One last thing I should note, primarily to the people who will not read the book: Many people think of the people doing stuff like cost-effectiveness analyses in this field as the bad guys. That’s because they’re the ones who keep reminding us that we can’t afford everything. When it comes to health care we don’t like to be reminded of this fact, because sometimes when it’s been decided by decisionmakers that public money should not be spent on X it means that someone will die.
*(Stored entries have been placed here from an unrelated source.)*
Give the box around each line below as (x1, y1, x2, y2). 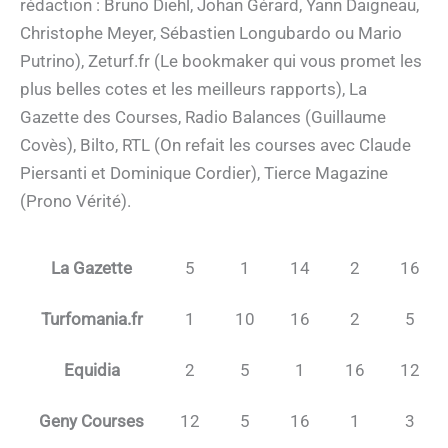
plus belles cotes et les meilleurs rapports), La (20, 78, 367, 99)
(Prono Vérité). (20, 190, 131, 211)
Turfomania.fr (40, 308, 143, 329)
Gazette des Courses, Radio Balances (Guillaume (20, 106, 386, 127)
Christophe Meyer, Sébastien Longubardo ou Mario (20, 22, 402, 43)
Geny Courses (39, 410, 144, 431)
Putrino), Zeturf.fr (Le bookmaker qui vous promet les (20, 50, 422, 71)
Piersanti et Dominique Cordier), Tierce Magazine (20, 162, 388, 183)
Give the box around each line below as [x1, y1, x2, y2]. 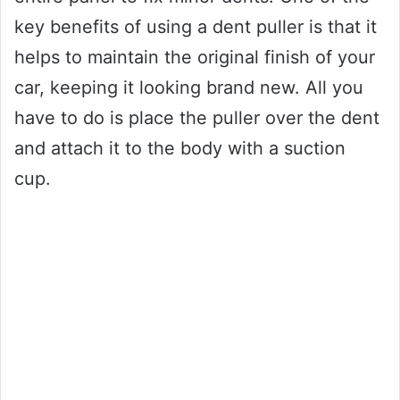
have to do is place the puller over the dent [14, 106, 379, 129]
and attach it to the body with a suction [14, 137, 346, 159]
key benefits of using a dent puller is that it [14, 15, 377, 37]
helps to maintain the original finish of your [14, 46, 375, 68]
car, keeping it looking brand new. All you [14, 76, 363, 98]
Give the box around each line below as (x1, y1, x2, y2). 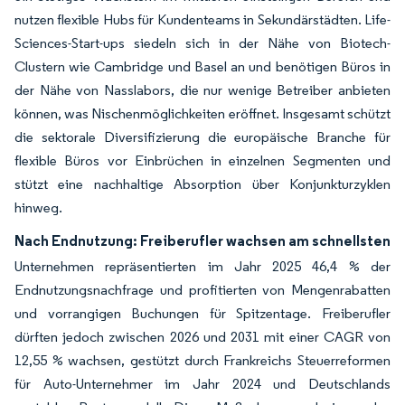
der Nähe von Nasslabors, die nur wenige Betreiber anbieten (14, 80, 391, 99)
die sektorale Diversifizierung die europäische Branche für (14, 127, 391, 146)
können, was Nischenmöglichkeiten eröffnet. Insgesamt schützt (14, 104, 391, 122)
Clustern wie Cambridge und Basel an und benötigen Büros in (14, 57, 391, 75)
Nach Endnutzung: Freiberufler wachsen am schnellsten (14, 231, 391, 250)
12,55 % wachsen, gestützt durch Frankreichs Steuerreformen (14, 351, 391, 369)
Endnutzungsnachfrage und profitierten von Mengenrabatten (14, 280, 391, 298)
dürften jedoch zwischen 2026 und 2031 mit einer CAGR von (14, 327, 391, 345)
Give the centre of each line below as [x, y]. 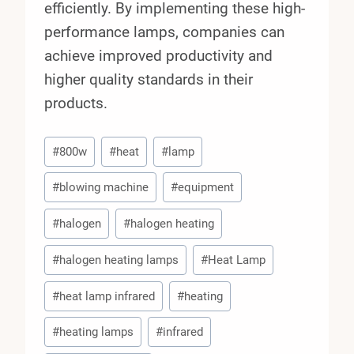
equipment [205, 188]
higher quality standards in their [149, 79]
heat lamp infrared [107, 296]
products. [76, 103]
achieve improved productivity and [158, 55]
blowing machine [104, 188]
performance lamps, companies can [164, 32]
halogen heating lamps [119, 260]
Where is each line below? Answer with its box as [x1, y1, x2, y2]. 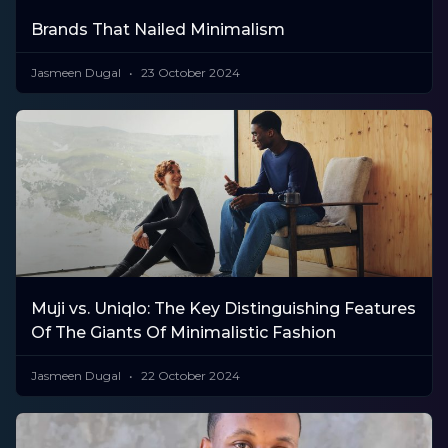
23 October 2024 [138, 65, 240, 81]
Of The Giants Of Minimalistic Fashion [31, 322, 336, 342]
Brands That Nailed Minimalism [31, 20, 285, 40]
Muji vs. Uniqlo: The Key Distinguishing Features [31, 298, 416, 318]
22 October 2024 [138, 367, 240, 383]
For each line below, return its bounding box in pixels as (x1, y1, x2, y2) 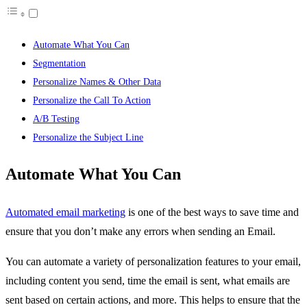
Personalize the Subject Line (33, 132, 143, 143)
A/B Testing (33, 113, 79, 125)
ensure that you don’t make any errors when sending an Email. (5, 225, 275, 237)
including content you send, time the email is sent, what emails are (5, 275, 290, 286)
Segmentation (33, 58, 86, 69)
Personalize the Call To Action (33, 95, 151, 106)
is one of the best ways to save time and (125, 206, 299, 218)
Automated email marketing (5, 206, 125, 218)
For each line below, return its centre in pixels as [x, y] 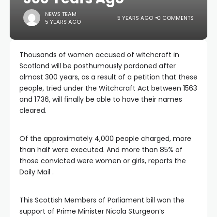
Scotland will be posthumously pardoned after [98, 66]
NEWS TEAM [61, 14]
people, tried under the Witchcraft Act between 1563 [108, 88]
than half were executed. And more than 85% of [101, 150]
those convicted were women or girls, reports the [103, 161]
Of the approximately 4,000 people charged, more [105, 139]
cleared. [33, 110]
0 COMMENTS [175, 18]
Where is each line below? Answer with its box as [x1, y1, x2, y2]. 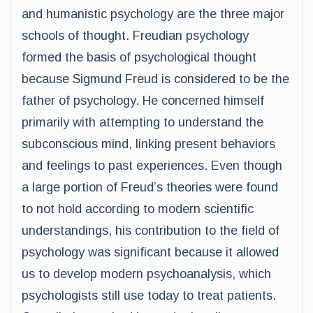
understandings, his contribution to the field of [22, 224, 279, 238]
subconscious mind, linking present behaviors [22, 137, 275, 151]
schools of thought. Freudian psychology [22, 29, 249, 43]
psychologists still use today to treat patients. [22, 289, 276, 303]
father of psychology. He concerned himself [22, 94, 264, 108]
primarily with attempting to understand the [22, 115, 263, 129]
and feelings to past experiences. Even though [22, 159, 282, 173]
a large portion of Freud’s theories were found [22, 180, 278, 194]

What I’d like to remind you of is that resource constraints don’t go away just because people prefer to ignore them; rather, when people disregard cost-effectiveness it may just mean that fewer people will be helped and more people will die than if a different course of action, perhaps the one suggested by a CEA, had been taken. CEAs may not provide the complete answer to how we should do these things and they have some limitations, but we should all keep in mind that it matters how we spend our money on this stuff, and that completely ignoring the resource constraint isn’t really a solution to the problems we face when dealing with these matters.